Item 2 - Management’s
Discussion and Analysis of Financial Condition and Results of Operations
The
following discussion and analysis should be read in conjunction with our Financial Statements and Notes thereto
appearing elsewhere in this Report on Form 10-Q as well as our other SEC filings.
Overview
The
following discussion and analysis should be read in conjunction with the financial statements of
the Company and the accompanying notes appearing subsequently
under the caption “Financial Statements.”
This
report on Form 10-Q contains forward-looking statements that are subject to risks and uncertainties that could cause actual results
to differ materially from those discussed in the forward-looking statements and from historical results of operations. Among the
risks and uncertainties which could cause such a difference are those relating to our dependence upon certain key personnel, our
ability to manage our growth, our success in implementing the business strategy, our success in arranging financing where required,
and the risk of economic and market factors affecting us or our customers. Many of such risk factors are beyond the control of
the Company and its management.
Management
has not been satisfied with the results of its operations in the field of our current endeavors. Due to limited capital resources,
it has not been able to properly promote or advertise its products. Moreover, even with increased brand awareness, competition
in the field remains intense. As a result the Company is pursuing other business opportunities and has acquired all of the issued
and outstanding shares of common stock of World Health. Assuming the Company can raise sufficient finances, the Company will focus
its attention on the operations on World Health.

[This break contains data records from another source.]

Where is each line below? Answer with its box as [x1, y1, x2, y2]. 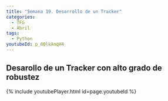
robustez [6, 72, 40, 82]
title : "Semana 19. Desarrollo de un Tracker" [6, 8, 122, 15]
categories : [6, 14, 35, 20]
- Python [11, 36, 33, 42]
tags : [6, 31, 19, 36]
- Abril [11, 25, 31, 31]
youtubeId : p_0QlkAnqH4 [6, 42, 65, 48]
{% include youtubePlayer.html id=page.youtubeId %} [6, 87, 137, 95]

In the interim, it will continue with its current operations.
Comparison
of Operating Results for the Quarter Ended June 30, 2012 to the Quarter Ended June 30, 2011
Revenues
Revenues
for the quarter ended June 30, 2012 were $0 as compared to $0 for the quarter ended June 30, 2011, which represents no change.
Operating
Expenses and Charges
Cost
and expenses for the six months ended June 30, 2012 were $82,761 as compared to $57,628 for the quarter ended June 30, 2011.
We
incurred a net operating loss for the first six months 2012 of $82,761 as compared to a net operating loss for the first six months
2011 totaling $57,628.
Net
Loss and Net Loss Per Share
Our
net loss and net loss per share was $82,761 and $0.00 for the six months ended June 30, 2012, as compared to $57,628 and $0.00
for the six months ended June 30, 2011.
Financial
Condition, Liquidity and Capital Resources
As
of June 30, 2012 we had current assets of $-10 and total assets of $-10. We had current liabilities of $308,123.
At
June 30, 2012, we had a working capital deficiency of $309,141.
If
we need to obtain capital, no assurance can be given that we will be able to obtain this capital on acceptable terms, if at all.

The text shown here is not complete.